A fome tem origem na pobreza, que por sua vez é oriunda da incapacidade de oferecer algo que interesse ao mercado. Um indivíduo pode se integrar ao mercado mediante a sua simples capacidade de trabalho, ou mediante a capacidade de organizar a produção de um bem ou serviço. Quem não tem estas habilidades para oferecer, ou fonte de suporte herdada, tem que viver da caridade coletiva, pública ou privada.
O número de pessoas que passa fome no mundo tem aumentado porque o setor público tem praticado políticas que inibem o funcionamento do mercado, deixando de lado o seu papel de criador e mantenedor das regras do jogo.
Via de regra, toda interferência do Estado no mercado é prejudicial ao desenvolvivmento econômico. Os maiores índices de pobreza estão localizados em áreas onde, por alguma razão, os mercados não estão suficientemente desenvolvidos. O governo deveria se limitar a criar as regras do jogo e zelar para que os agentes econômicos as cumpram. As regras devem tratar que a atividade econômica de um agente não cause prejuízo a terceiros e às propriedades comuns, tipo ar, água, e dar força aos contratos. Os agentes econômicos sabem defender os seus interesses.
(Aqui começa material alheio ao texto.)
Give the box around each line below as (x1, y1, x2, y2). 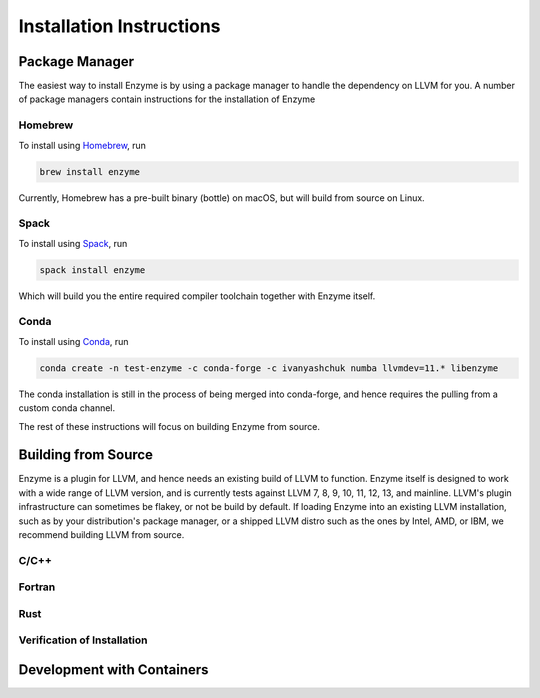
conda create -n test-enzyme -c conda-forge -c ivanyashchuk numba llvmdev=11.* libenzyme (39, 362, 499, 374)
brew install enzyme (39, 166, 140, 177)
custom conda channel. (18, 402, 116, 414)
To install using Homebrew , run (18, 139, 147, 151)
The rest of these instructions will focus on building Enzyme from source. (18, 420, 320, 432)
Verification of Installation (18, 633, 148, 647)
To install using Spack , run (18, 237, 128, 249)
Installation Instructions (18, 15, 221, 37)
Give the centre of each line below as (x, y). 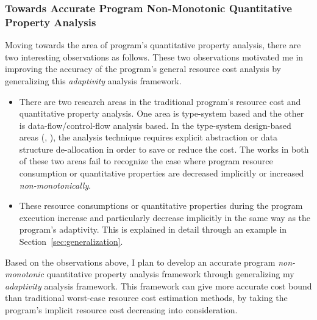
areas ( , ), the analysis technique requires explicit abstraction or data (148, 137)
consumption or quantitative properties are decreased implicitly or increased (162, 173)
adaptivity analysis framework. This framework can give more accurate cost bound (158, 285)
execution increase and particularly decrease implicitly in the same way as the (165, 217)
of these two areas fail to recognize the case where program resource (146, 161)
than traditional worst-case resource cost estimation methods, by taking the (146, 298)
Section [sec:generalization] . (71, 242)
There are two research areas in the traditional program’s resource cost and (160, 101)
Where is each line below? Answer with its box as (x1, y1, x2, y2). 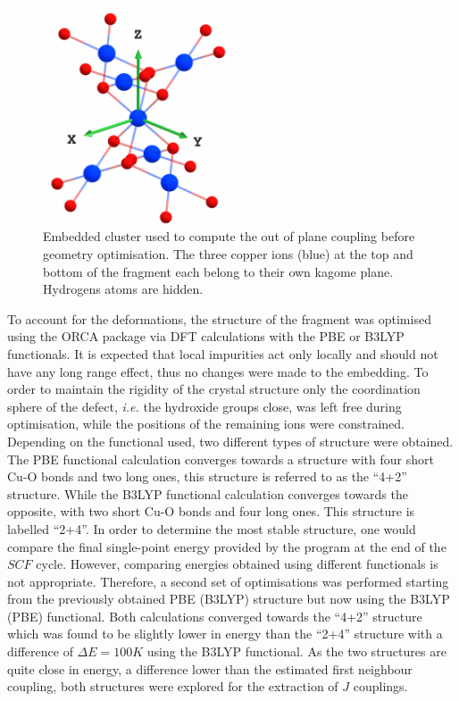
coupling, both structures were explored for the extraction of (7, 677, 338, 696)
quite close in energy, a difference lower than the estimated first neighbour (7, 659, 413, 678)
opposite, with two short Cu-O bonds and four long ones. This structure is (7, 502, 415, 521)
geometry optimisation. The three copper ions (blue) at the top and (43, 245, 413, 263)
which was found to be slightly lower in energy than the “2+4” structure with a (7, 624, 443, 643)
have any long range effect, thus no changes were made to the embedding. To (7, 362, 429, 380)
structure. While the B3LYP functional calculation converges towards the (7, 484, 408, 503)
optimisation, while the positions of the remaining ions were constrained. (7, 414, 405, 433)
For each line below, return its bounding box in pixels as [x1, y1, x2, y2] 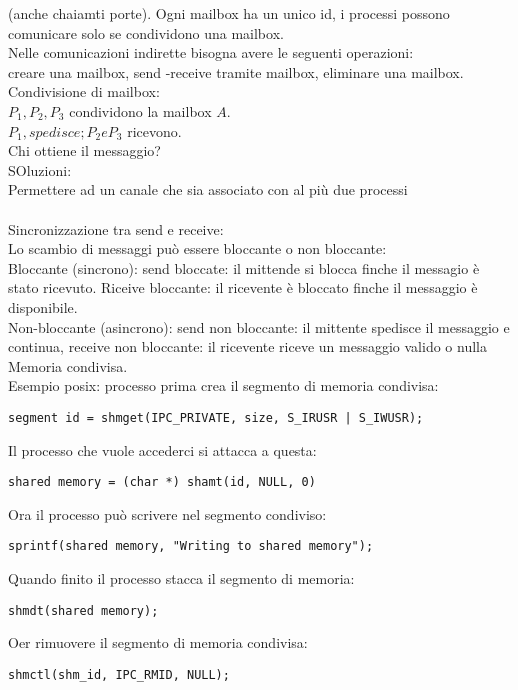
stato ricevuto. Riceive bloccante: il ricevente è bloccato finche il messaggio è [8, 277, 478, 298]
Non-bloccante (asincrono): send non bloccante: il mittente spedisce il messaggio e [8, 316, 510, 337]
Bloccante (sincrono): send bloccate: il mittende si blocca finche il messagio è [8, 257, 480, 278]
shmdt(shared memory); [8, 603, 159, 618]
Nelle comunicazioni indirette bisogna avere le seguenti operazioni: [8, 42, 414, 63]
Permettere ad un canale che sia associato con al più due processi [8, 179, 408, 200]
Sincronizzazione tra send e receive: [8, 218, 224, 239]
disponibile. [8, 296, 78, 317]
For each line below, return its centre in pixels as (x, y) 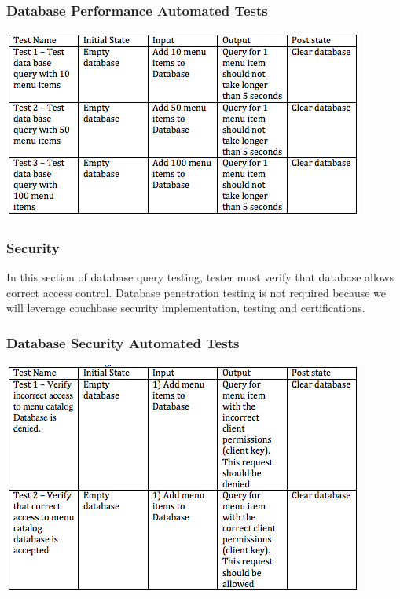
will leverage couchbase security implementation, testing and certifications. (186, 308)
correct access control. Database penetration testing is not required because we (196, 292)
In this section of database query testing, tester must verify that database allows (200, 277)
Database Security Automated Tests (123, 342)
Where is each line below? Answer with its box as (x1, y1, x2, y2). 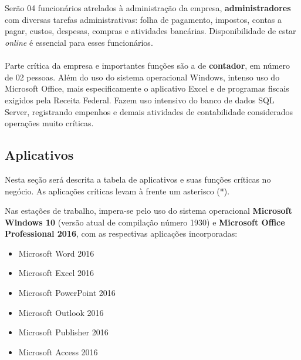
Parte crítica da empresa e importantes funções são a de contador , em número (5, 59, 290, 72)
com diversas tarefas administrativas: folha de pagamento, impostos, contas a (5, 13, 282, 25)
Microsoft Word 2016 (18, 247, 94, 259)
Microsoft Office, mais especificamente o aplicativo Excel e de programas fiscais (5, 82, 289, 95)
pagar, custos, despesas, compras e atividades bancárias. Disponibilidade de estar (5, 25, 296, 37)
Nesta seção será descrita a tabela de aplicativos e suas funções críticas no (5, 173, 271, 185)
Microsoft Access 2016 (18, 345, 98, 358)
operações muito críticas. (5, 117, 94, 129)
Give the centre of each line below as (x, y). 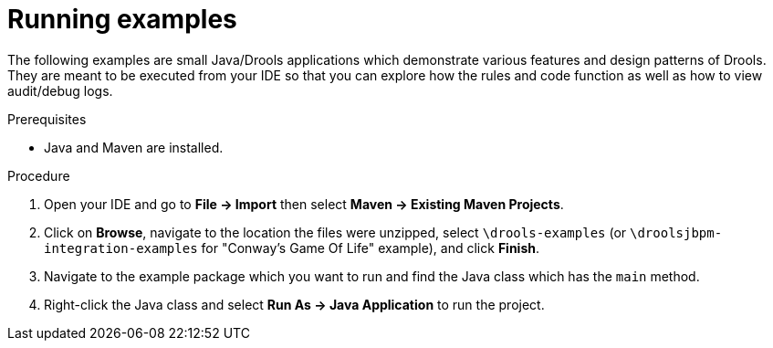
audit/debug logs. (60, 90)
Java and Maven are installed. (134, 147)
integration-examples (121, 248)
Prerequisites (47, 119)
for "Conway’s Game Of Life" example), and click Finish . (371, 248)
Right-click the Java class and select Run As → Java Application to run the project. (294, 304)
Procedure (39, 175)
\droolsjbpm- (676, 232)
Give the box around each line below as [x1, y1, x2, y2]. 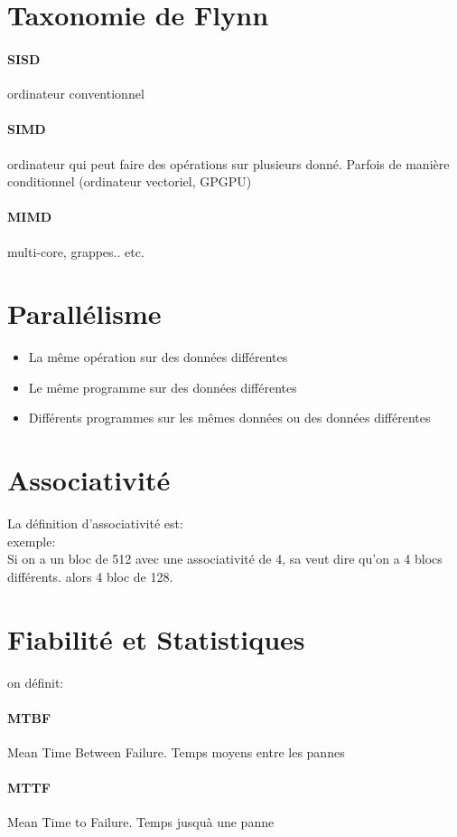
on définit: [7, 672, 64, 691]
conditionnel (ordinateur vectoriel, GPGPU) [7, 172, 252, 191]
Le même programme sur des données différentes [28, 377, 297, 396]
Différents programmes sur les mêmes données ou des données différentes [28, 408, 431, 427]
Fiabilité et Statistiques [7, 620, 305, 657]
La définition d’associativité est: [7, 514, 183, 533]
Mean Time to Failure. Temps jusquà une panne [7, 813, 275, 832]
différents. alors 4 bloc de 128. [7, 566, 173, 585]
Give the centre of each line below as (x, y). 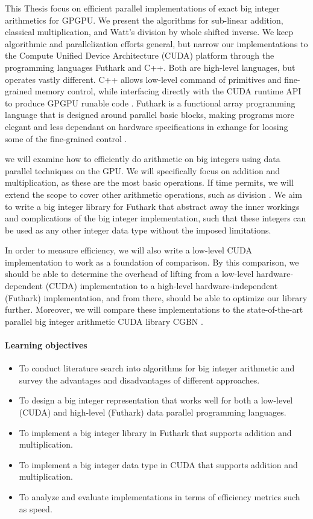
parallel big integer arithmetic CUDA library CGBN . (104, 321)
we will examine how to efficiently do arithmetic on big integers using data (143, 159)
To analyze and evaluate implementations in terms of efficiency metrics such (160, 496)
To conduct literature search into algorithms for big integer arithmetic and (157, 368)
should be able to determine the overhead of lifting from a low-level (129, 274)
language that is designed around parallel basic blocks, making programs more (150, 115)
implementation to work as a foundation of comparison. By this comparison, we (152, 262)
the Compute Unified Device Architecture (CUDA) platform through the (140, 55)
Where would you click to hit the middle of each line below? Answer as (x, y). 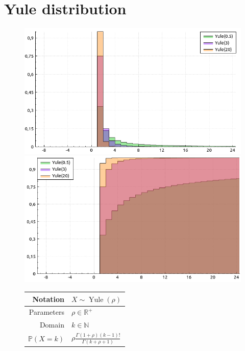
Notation (48, 299)
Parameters (46, 312)
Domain (52, 325)
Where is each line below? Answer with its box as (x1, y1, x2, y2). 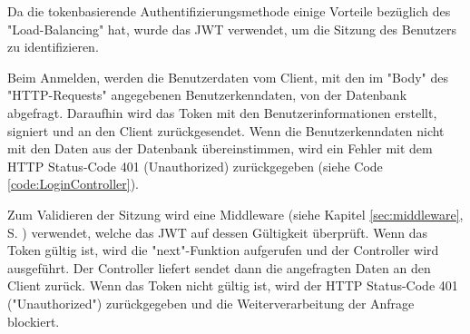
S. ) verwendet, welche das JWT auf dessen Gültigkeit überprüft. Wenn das (7, 222, 428, 241)
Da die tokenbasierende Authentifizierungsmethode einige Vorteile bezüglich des (7, 2, 451, 20)
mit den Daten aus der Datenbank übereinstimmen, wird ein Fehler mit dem (7, 139, 433, 158)
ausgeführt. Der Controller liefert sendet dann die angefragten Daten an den (7, 258, 431, 277)
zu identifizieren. (7, 37, 99, 56)
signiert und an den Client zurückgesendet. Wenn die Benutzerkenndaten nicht (7, 121, 445, 140)
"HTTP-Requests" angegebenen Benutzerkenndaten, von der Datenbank (7, 85, 407, 104)
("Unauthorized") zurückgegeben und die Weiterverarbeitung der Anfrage (7, 293, 415, 312)
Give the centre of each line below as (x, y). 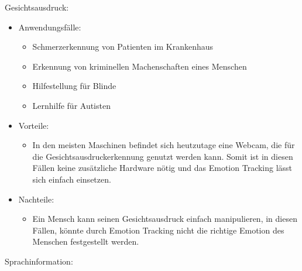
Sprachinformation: (39, 261)
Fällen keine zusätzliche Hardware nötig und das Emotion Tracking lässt (162, 168)
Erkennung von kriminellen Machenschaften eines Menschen (140, 66)
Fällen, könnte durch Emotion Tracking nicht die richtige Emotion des (158, 230)
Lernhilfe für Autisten (71, 105)
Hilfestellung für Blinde (74, 86)
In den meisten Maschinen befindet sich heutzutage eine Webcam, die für (164, 145)
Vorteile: (34, 125)
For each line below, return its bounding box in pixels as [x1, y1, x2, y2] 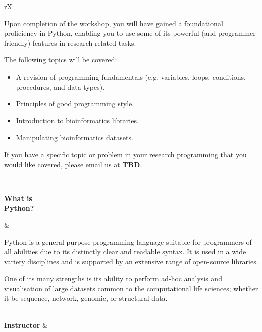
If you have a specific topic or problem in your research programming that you [4, 149, 247, 159]
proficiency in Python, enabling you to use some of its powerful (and [4, 28, 216, 38]
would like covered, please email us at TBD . [4, 159, 142, 169]
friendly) [4, 37, 31, 48]
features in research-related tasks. [32, 37, 136, 48]
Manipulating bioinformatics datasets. [16, 132, 133, 143]
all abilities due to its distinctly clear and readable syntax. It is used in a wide [4, 246, 246, 257]
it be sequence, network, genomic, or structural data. [4, 293, 168, 303]
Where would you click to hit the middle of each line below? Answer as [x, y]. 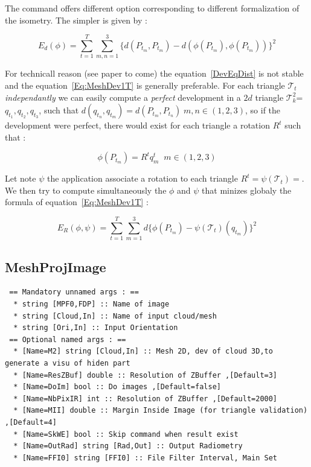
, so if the [263, 110]
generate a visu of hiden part [68, 363]
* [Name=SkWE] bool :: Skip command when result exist [126, 434]
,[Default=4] [31, 422]
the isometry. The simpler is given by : [76, 20]
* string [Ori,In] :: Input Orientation [96, 328]
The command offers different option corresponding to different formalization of [152, 8]
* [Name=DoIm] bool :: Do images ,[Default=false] [117, 387]
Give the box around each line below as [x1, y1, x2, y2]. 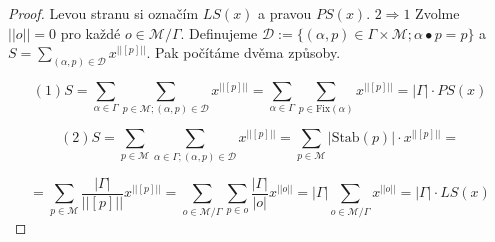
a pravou [258, 3, 312, 23]
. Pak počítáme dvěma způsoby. [146, 42, 341, 63]
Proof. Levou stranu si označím [8, 3, 199, 23]
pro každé [60, 22, 121, 43]
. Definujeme [180, 22, 258, 43]
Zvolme [415, 3, 460, 23]
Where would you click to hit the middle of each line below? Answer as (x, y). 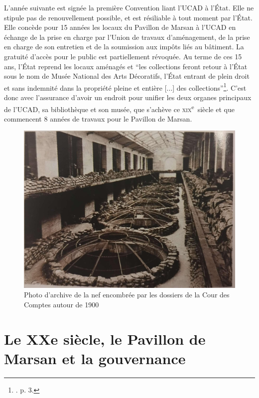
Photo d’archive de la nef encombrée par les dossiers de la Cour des (127, 295)
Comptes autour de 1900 (62, 304)
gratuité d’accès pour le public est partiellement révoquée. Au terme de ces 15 (123, 56)
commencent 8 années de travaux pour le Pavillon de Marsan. (98, 118)
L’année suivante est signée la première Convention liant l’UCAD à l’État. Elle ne (129, 7)
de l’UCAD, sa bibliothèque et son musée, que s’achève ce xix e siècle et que (119, 108)
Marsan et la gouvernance (95, 358)
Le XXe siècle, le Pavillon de (105, 338)
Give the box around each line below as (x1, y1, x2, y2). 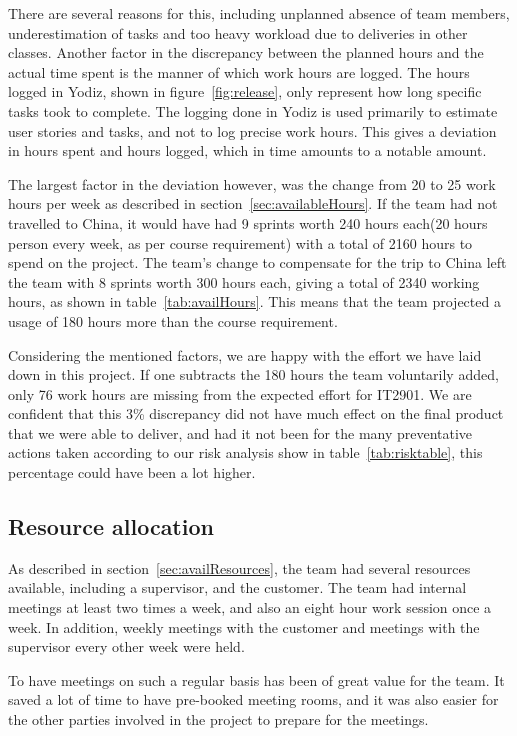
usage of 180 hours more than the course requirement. (8, 310, 338, 331)
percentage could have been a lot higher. (8, 462, 256, 483)
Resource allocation (8, 511, 214, 542)
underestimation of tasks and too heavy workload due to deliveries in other (8, 22, 468, 43)
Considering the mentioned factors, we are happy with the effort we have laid (8, 344, 482, 365)
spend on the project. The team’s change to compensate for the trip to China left (8, 252, 507, 273)
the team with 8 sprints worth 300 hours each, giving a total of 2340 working (8, 271, 480, 292)
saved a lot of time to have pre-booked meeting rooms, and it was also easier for (8, 689, 499, 710)
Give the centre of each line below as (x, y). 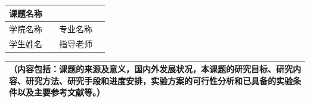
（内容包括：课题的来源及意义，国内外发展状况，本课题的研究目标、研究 (151, 69)
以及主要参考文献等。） (61, 92)
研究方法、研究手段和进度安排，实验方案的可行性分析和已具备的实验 (159, 80)
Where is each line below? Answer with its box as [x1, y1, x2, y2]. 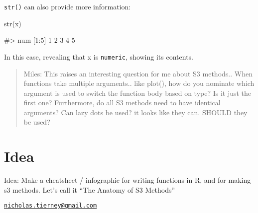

Para atacar o problema da fome, testemunhamos diariamente políticos prometendo aumentar a produção de alimentos e políticas governamentais de combate a fome que se limitam a subsídios para aumento da produção agrícola. Esta abordagem é equivocada, pois os governos interferem no mercado pelo lado da oferta e se esquecem que precisa haver demanda para a produção, o que depende de poder de compra.
A interferência no mercado pelo lado da oferta se justificaria se houvessem obstáculos à produção. Mas não é esse o caso. O mercado funciona razoavelmente bem na atividade agrícola, pois a produção sempre reage à demanda. Pequenos desajustes são naturais e o próprio mercado trata de solucioná-los. A fome não é provocada por falta de produção, mas sim por falta de poder de compra de uma parcela da população, aquela que está à margem do mercado. A intervenção correta no caso seria no sentido de criar poder de compra e isso está relacionado com geração de emprego e aumento de produtividade.
Quando o governo subsidia a produção, ele aumenta artificialmente a oferta e o excesso de produção acaba apodrecendo, quase que invariavelmente nos armazéns estatais. Existe portanto uma dupla perda: o custo do subsídio e o custo da produção não vendida, sem mencionar o efeito de concentração de renda já que aos subsídios só tem acesso os mais poderosos e os mais organizados.
Uma política de combate à fome deve ficar na tentativa de inserir os pobres no mercado de trabalho, ou de produtos e serviços, o que requer também a redução drástica da carga tributária sobre os salários. Os trabalhadores precisam de treinamento para identificar as oportunidades, de como se organizar, noções básicas de marketing, habilidades técnicas e gerenciais.
Combater a fome através de subsídios à produção de alimentos é o maior desperdício de recursos que se pode ter.